- Born: Yaquelín Abdalá Rodríguez September 16, 1968 (age 57) Las Tunas, Cuba
- Other names: Yakelín Abdalá Rodríguez, Jacqueline Abdalá Rodríguez
- Education: National Art Schools, ArtEZ University of the Arts (MFA)
- Occupation: Visual artist
- Known for: Painting, installation art
- Website: www.yaquelinabdala.com

= Yaquelin Abdala =

Cuban visual artist (born 1968)

Yaquelín Abdalá Rodríguez (born September 16, 1968, in Las Tunas, Cuba), also known as Yakelín Abdalá Rodríguez, is a Cuban-born mixed media artist, working within painting and installation art. She has lived in the Netherlands since 1993.

== Exhibitions ==
Abdala displayed her brightly colored "faux" paintings, at the 5th Havana Biennial (6 May to 30 June 1994). The subject of the paintings was a combination of urban and rural Cuba, their mythologies, folk tales, and contrasts, featuring Abdala's personal anecdotes and dreams.
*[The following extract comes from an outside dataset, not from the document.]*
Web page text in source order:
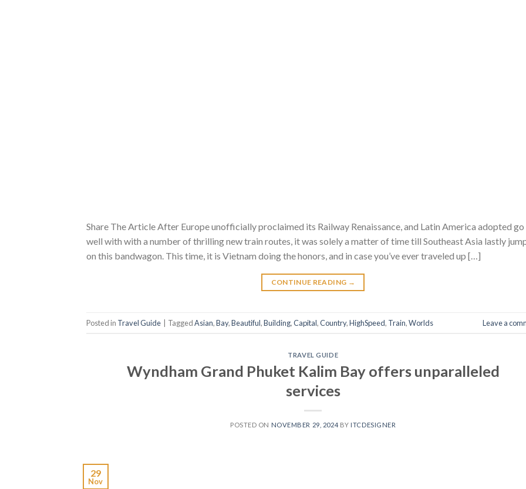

During the 7th Havana Biennial (November 2000 to January 2001) she created "We are not allone" an installation combining paintings of the female body, surrealist imagery, and photographs.

Abdala has been featured in several prominent gallery shows, including the acclaimed exhibit "Kuba Ok", which had several pieces purchased and displayed by a patron in Germany.